CUDA Path Tracer

University of Pennsylvania, CIS 565: GPU Programming and Architecture, Project 3

Yuhan Liu

Tested on: Windows 11 Pro, Ultra 7 155H @ 1.40 GHz 32GB, RTX 4060 8192MB (Personal Laptop)

Ceramic Still Life Scene (1,000+ iterations, ~175,000 triangles)

This is the final render composed of all visual features in my GPU path tracer. All models in the render are original, and produced using a procedural ceramics tool I developed in Houdini. The textures are a combination of hand-painted/image-mapped and procedurally-generated (green vase + wood table).

Summary

This project centers on building a CUDA-accelerated path tracer, which applies a rendering algorithm that simulates the complex interactions of light to produce highly realistic images. That is, a path tracer works by tracing the paths of countless rays of light as they bounce through a virtual scene, accounting for effects like reflection, refraction, and global illumination to accurately capture how light behaves in the real world. Leveraging the parallel processing power of GPUs, this implementation efficiently handles the computational demands of tracing numerous rays simultaneously.

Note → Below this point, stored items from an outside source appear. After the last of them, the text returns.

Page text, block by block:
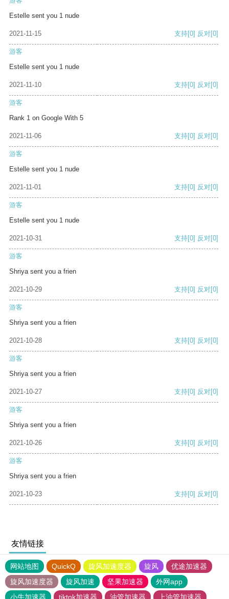
Estelle sent you 1 nude
2021-11-15 支持[0] 反对[0]
游客
Estelle sent you 1 nude
2021-11-10 支持[0] 反对[0]
游客
Rank 1 on Google With 5
2021-11-06 支持[0] 反对[0]
游客
Estelle sent you 1 nude
2021-11-01 支持[0] 反对[0]
游客
Estelle sent you 1 nude
2021-10-31 支持[0] 反对[0]
游客
Shriya sent you a frien
2021-10-29 支持[0] 反对[0]
游客
Shriya sent you a frien
2021-10-28 支持[0] 反对[0]
游客
Shriya sent you a frien
2021-10-27 支持[0] 反对[0]
游客
Shriya sent you a frien
2021-10-26 支持[0] 反对[0]
游客
Shriya sent you a frien
2021-10-23 支持[0] 反对[0]
友情链接
网站地图 QuickQ 旋风加速度器 旋风
优途加速器
旋风加速度器
旋风加速 坚果加速器
外网app
小牛加速器
tiktok加速器 油管加速器 上油管加速器
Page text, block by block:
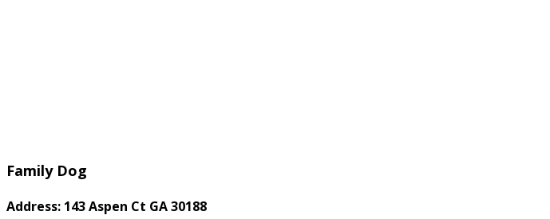
Family Dog
Address: 143 Aspen Ct GA 30188

Read below to learn more about the specific features that were implemented.

Shading & Materials

🔦 BSDF Evaluation

To accurately simulate how light interacts with various materials, I implemented a Bidirectional Scattering Distribution Function (BSDF) evaluation. This implementation handles three primary types of material interactions: diffuse (Lambertian), specular-reflective (mirror-like), and imperfect specular surfaces. The results are rendered below:

Spheres in Cornell Box with various materials.

Diffuse (Lambertian)
- Calculated using cosine-weighted random direction generator within the hemisphere defined by the surface normal; this ensures that light scatters uniformly in all directions.
Specular Reflection (Mirror-like)
- When a reflective material is detected, the incoming ray direction is reflected around the surface normal using the glm::reflect function. This ensures that the angle of incidence equals the angle of reflection, accurately modeling mirror-like behavior. Imperfect specular surfaces can be achieved by adjusting the roughness of the material, and the results are shown in the image below.

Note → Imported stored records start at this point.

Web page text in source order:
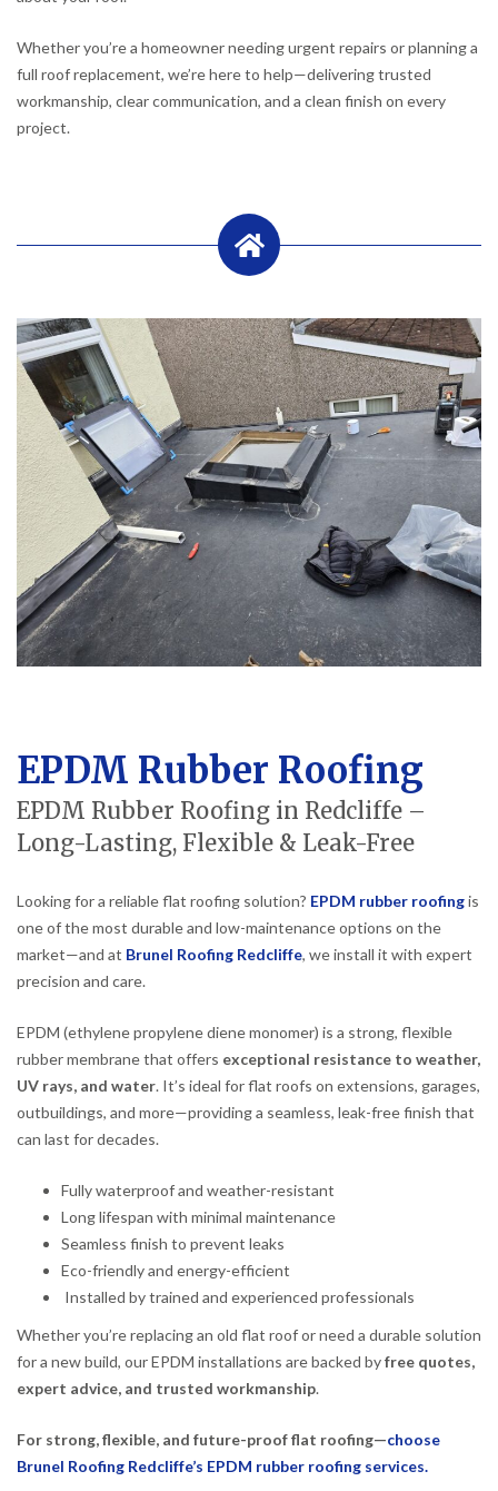
Whether you’re a homeowner needing urgent repairs or planning a
full roof replacement, we’re here to help—delivering trusted
workmanship, clear communication, and a clean finish on every
project.
EPDM Rubber Roofing
EPDM Rubber Roofing in Redcliffe –
Long-Lasting, Flexible & Leak-Free
Looking for a reliable flat roofing solution? EPDM rubber roofingis
one of the most durable and low-maintenance options on the
market—and at Brunel Roofing Redcliffe, we install it with expert
precision and care.
EPDM (ethylene propylene diene monomer) is a strong, flexible
rubber membrane that offers exceptional resistance to weather,
UV rays, and water. It’s ideal for flat roofs on extensions, garages,
outbuildings, and more—providing a seamless, leak-free finish that
can last for decades.
Fully waterproof and weather-resistant
Long lifespan with minimal maintenance
Seamless finish to prevent leaks
Eco-friendly and energy-efficient
Installed by trained and experienced professionals
Whether you’re replacing an old flat roof or need a durable solution
for a new build, our EPDM installations are backed byfree quotes,
expert advice, and trusted workmanship.
For strong, flexible, and future-proof flat roofing—choose
Brunel Roofing Redcliffe’s EPDM rubber roofing services.

Specular spheres with varying levels of roughness/reflection.

🔮 Refraction

Refraction effect in wine glass.

To render transparent materials like glass or water with realistic light bending and reflection characteristics, I implemented refraction based on Snell's Law combined with Fresnel effects using Schlick's approximation. The code for this section was easily integratable into the parallelized scatter ray on the GPU which also solves for the aforementioned material interactions.

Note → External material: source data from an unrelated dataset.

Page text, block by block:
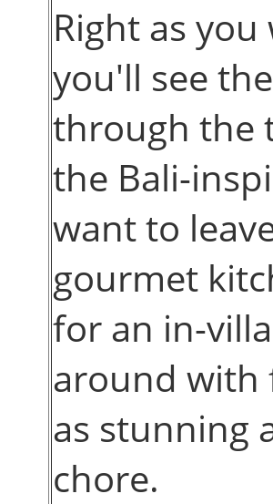
Right as
you'll see
through the
the Bali-
want to
gourmet
for an in-
around with
as stunning
chore.
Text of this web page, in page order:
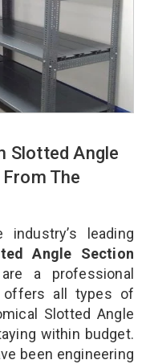
Slotted Angle
The
industry’s leading
Angle Section
a professional
offers all types of
Slotted Angle
within budget.
been engineering
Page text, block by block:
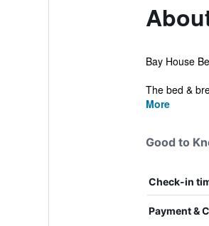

Glass spheres with varying indices of refraction (IOR).

In the above image, we see that the index of refraction dictates how a refractive material manipulates light. A material with a low IOR, such as the top left sphere with an IOR of 1 (the same as air) allows light to pass straight through whereas spheres with higher IOR increasingly bend rays that enter it.

Objects & Textures

🫖 Arbitrary Mesh Loading (OBJs)

My personal spin on the Utah Teapot.

To incorporate my own 3D models into the path tracer, I implemented OBJ loading using Tiny OBJ Loader. I referenced code from Tiny OBJ Loader’s Object-Oriented API to parse OBJ files, reading vertex positions, normals, and texture coordinates and constructing Triangle structures for each face in the mesh.

📦 AA Bounding Box (& BVH)

To optimize ray-geometry intersection tests, I implemented Axis-Aligned Bounding Boxes (AABB) for each loaded mesh in the scene. The AABB is determined for each mesh that is loaded into the scene by a function that finds two of its corners. AABBs provide a simple yet effective means to quickly eliminate rays that do not intersect a geometry’s bounding volume, reducing the number of ray-triangle intersection calculations.

I conducted a performance analysis for the AABB optimization using the Cornell Box with spheres scene from above. Essentially, I duplicated the spheres and recorded the MS/Frame for each scene. The scene with 7 objects contains no spheres (1 light, 6 walls) whereas the scene with 19 objects contains 12 displaced spheres (and the light and walls). A version of the scene with 15 objects is shown in the image below. The scene has a total of 8 materials. According to the chart, the rendering times of both implementations increase steadily for both, however, the implementation with AABB increases at a much lower rate than the implementation without.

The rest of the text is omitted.